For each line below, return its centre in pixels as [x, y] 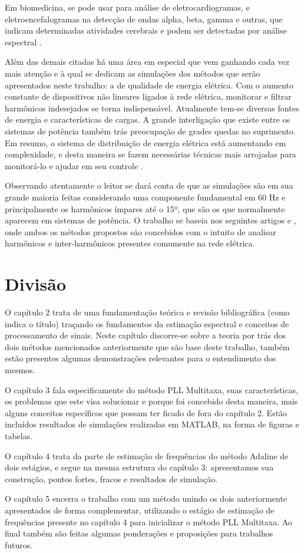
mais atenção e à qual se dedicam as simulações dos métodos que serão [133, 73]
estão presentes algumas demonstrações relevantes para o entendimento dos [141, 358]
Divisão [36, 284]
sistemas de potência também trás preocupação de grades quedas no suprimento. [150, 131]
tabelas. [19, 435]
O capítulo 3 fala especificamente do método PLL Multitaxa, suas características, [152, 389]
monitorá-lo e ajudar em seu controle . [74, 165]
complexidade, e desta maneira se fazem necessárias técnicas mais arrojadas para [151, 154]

■ ■ ■ ■ ■

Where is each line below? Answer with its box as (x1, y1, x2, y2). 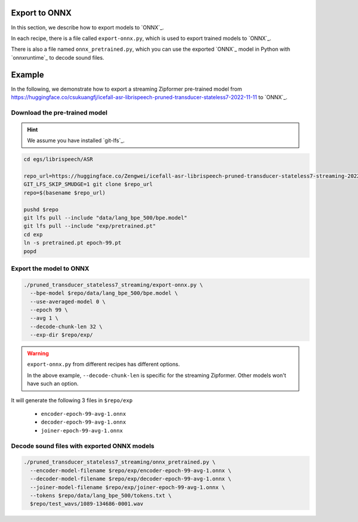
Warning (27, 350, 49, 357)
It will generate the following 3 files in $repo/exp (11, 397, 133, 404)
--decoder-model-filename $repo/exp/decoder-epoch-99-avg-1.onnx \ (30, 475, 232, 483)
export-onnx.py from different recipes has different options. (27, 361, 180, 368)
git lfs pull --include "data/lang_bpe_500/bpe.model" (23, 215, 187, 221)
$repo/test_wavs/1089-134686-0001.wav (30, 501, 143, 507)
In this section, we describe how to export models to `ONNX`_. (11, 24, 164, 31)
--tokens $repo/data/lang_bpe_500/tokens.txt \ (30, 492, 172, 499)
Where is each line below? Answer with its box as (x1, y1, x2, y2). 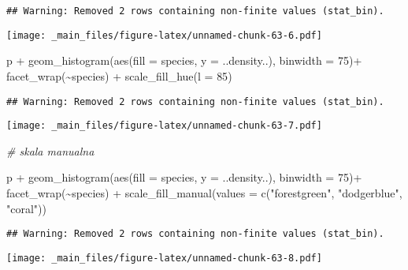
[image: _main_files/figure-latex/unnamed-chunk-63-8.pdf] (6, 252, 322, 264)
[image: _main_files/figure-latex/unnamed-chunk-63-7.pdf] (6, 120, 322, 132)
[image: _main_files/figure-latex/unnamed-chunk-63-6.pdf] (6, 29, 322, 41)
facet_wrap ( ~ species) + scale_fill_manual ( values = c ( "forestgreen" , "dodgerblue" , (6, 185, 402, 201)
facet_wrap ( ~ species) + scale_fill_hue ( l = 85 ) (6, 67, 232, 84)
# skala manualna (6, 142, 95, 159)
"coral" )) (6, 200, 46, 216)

■ ■ ■ ■ ■

# [Task item]
The lines above from the one containing "Divisão [36, 284]" through the one containing "O capítulo 3" are to be set down exactly, and no others.

# [Problem solution]
Divisão [36, 284]
sistemas de potência também trás preocupação de grades quedas no suprimento. [150, 131]
tabelas. [19, 435]
O capítulo 3 fala especificamente do método PLL Multitaxa, suas características, [152, 389]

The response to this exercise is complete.